Segment Start: Task input

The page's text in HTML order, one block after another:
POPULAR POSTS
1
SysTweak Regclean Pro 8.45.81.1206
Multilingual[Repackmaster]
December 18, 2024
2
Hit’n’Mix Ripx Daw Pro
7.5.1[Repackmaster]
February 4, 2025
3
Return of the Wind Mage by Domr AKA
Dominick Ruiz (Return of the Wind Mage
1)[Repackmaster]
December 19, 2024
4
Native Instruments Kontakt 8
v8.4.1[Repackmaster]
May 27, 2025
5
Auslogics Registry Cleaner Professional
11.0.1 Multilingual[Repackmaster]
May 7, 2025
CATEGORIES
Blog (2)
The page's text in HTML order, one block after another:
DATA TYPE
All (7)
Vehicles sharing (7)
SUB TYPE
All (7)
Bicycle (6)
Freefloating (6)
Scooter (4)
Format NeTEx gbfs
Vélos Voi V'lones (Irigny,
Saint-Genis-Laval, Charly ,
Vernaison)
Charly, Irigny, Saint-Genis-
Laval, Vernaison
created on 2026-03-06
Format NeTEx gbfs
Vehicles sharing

Segment End: Task input
Segment Start: Task input

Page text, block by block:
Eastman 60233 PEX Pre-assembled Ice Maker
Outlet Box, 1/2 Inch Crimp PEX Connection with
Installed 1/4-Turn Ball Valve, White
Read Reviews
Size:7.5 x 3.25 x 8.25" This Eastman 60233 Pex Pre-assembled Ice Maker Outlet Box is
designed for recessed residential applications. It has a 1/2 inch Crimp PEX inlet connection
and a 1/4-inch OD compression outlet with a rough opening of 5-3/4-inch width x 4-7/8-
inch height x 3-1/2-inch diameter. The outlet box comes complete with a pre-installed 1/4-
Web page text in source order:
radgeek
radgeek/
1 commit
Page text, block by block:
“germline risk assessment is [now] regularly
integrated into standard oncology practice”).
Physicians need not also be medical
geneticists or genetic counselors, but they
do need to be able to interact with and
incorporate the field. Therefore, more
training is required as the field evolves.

Segment End: Task input

▸ Work required: For the word "sharing", say how many lines of the listing include it; give nothing but the number.

▸ Exercise solution: 2